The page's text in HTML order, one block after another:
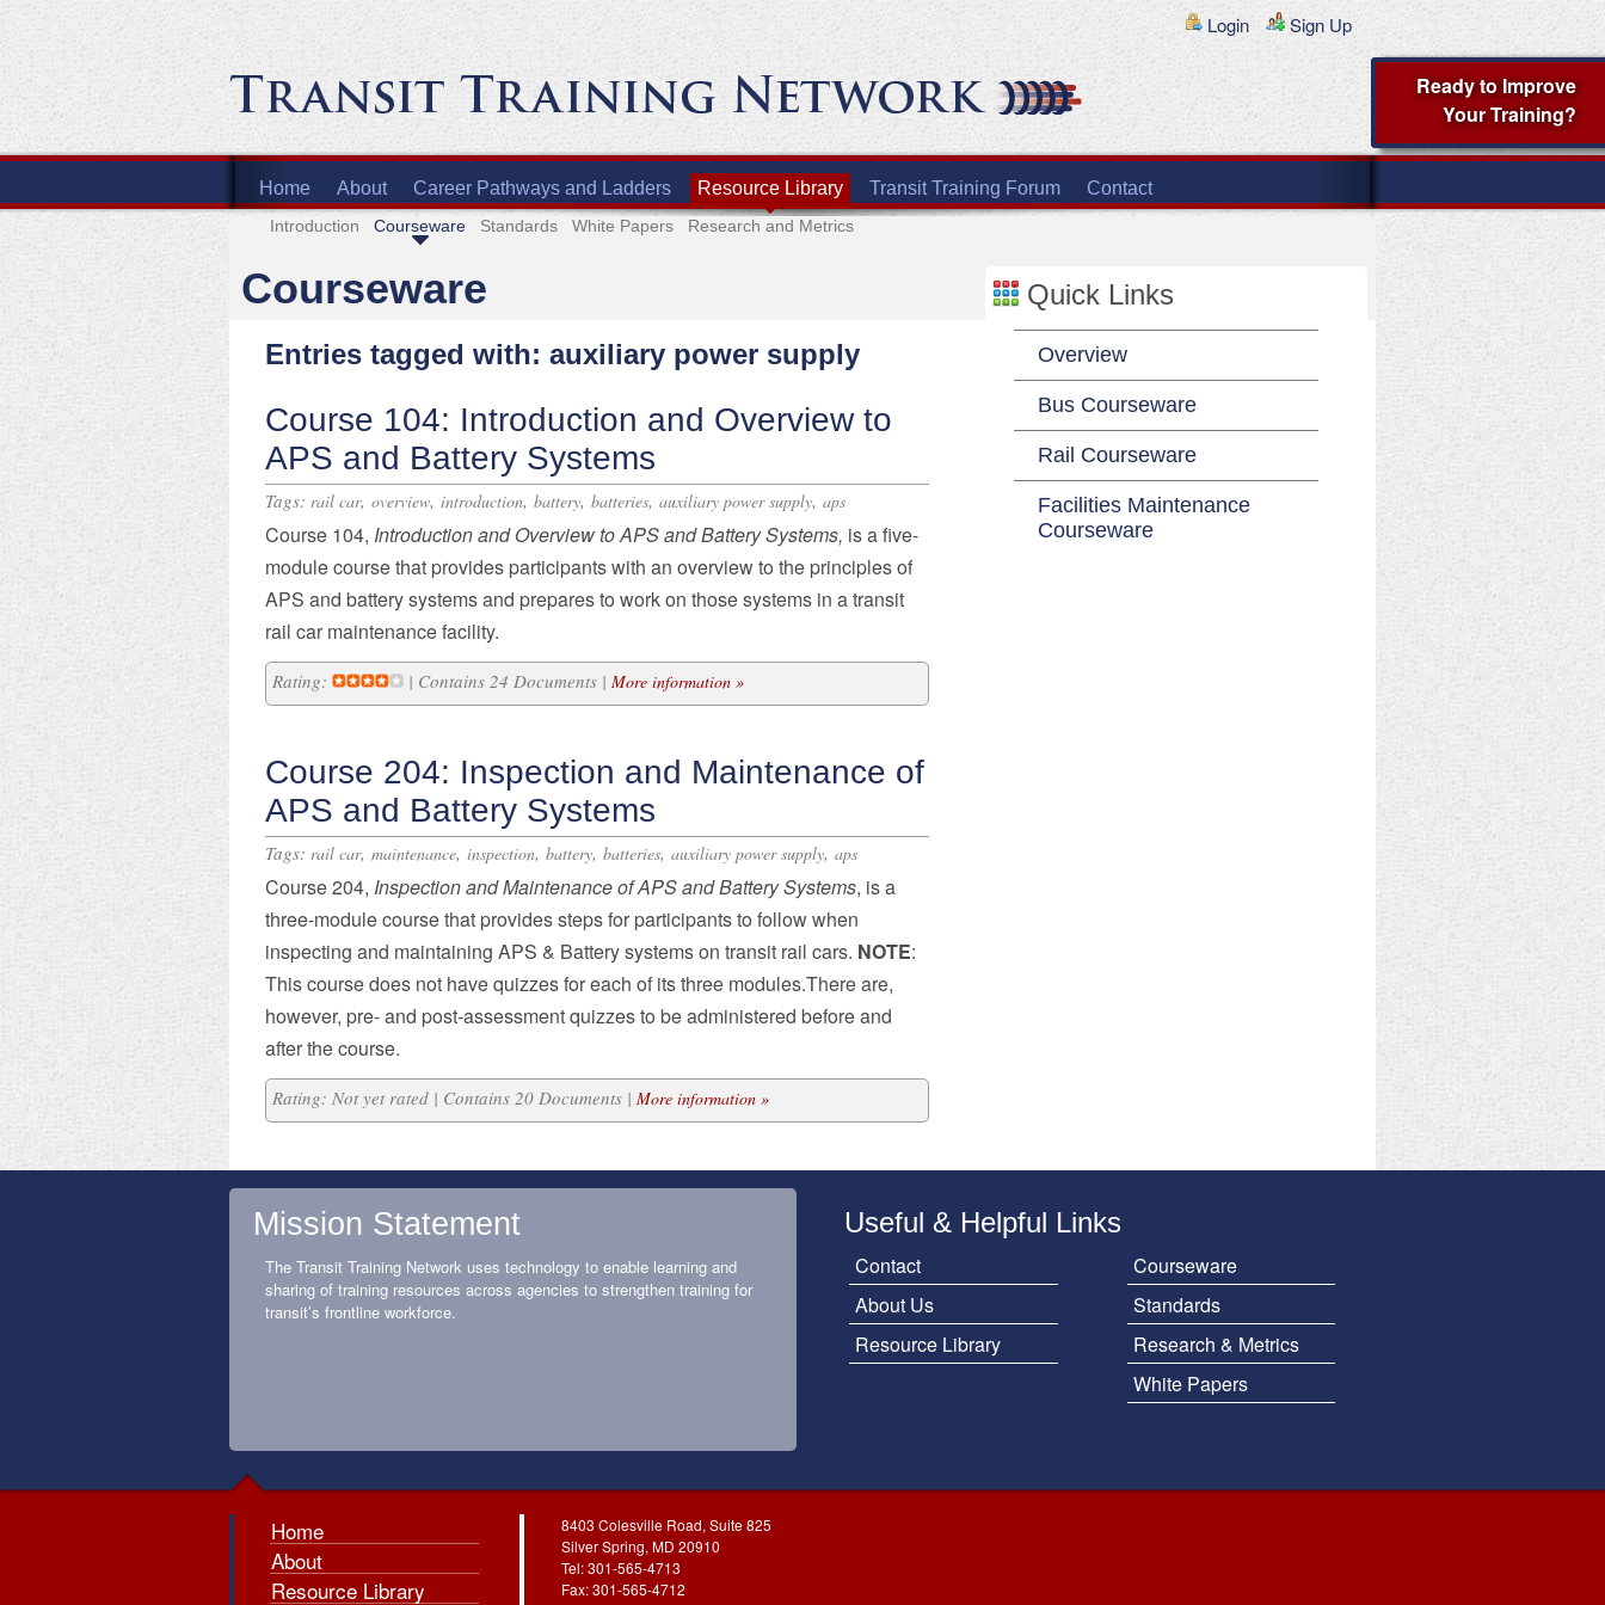
Login Sign Up
Home About Career Pathways and Ladders Resource Library Transit Training Forum Contact
Introduction Courseware Standards White Papers Research and Metrics
Courseware
Entries tagged with: auxiliary power supply
Course 104: Introduction and Overview to
APS and Battery Systems
Tags: rail car, overview, introduction, battery, batteries, auxiliary power supply, aps
​Course 104, Introduction and Overview to APS and Battery Systems, is a five-
module course that provides participants with an overview to the principles of
APS and battery systems and prepares to work on those systems in a transit
rail car maintenance facility.
Rating: | Contains 24 Documents | More information »
Course 204: Inspection and Maintenance of
APS and Battery Systems
Tags: rail car, maintenance, inspection, battery, batteries, auxiliary power supply, aps
​Course 204, Inspection and Maintenance of APS and Battery Systems, is a
three-module course that provides steps for participants to follow when
inspecting and maintaining APS & Battery systems on transit rail cars. NOTE:
This course does not have quizzes for each of its three modules.There are,
however, pre- and post-assessment quizzes to be administered before and
after the course.
Rating: Not yet rated | Contains 20 Documents | More information »
Quick Links
Overview
Bus Courseware
Rail Courseware
Facilities Maintenance
Courseware
Mission Statement
The Transit Training Network uses technology to enable learning and
sharing of training resources across agencies to strengthen training for
transit’s frontline workforce.
Useful & Helpful Links
Contact
About Us
Resource Library
Courseware
Standards
Research & Metrics
White Papers
Home
About
Resource Library
8403 Colesville Road, Suite 825
Silver Spring, MD 20910
Tel: 301-565-4713
Fax: 301-565-4712
Ready to Improve
Your Training?
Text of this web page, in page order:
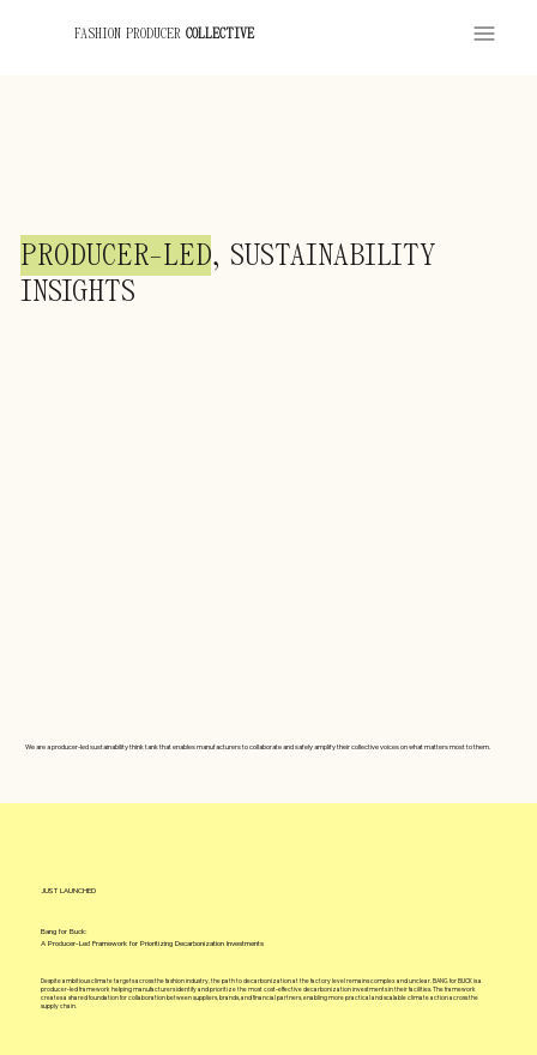
FASHION PRODUCER COLLECTIVE
PRODUCER-LED, SUSTAINABILITY
INSIGHTS
We are a producer-led sustainability think tank that enables manufacturers to collaborate and safely amplify their collective voices on what matters most to them.
JUST LAUNCHED
Bang for Buck:
A Producer-Led Framework for Prioritizing Decarbonization Investments
Despite ambitious climate targets across the fashion industry, the path to decarbonization at the factory level remains complex and unclear. BANG for BUCK is a
producer-led framework helping manufacturers identify and prioritize the most cost-effective decarbonization investments in their facilities. The framework
creates a shared foundation for collaboration between suppliers, brands, and financial partners, enabling more practical and scalable climate action across the
supply chain.
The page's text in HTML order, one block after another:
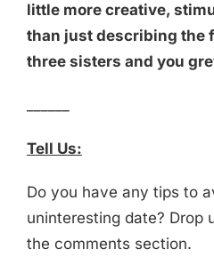
little more creative,
than just describing the
three sisters and you
Tell Us:
Do you have any tips to
uninteresting date? Drop
the comments section.
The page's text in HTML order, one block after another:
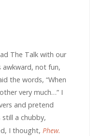
The Talk with our
awkward, not fun,
the words, “When
very much…” I
and pretend
a chubby,
I thought, Phew.
==========
Task requirements> Among the lines of the listing above, tally the ones holding the string "most" and give that count alone.

Solution> 2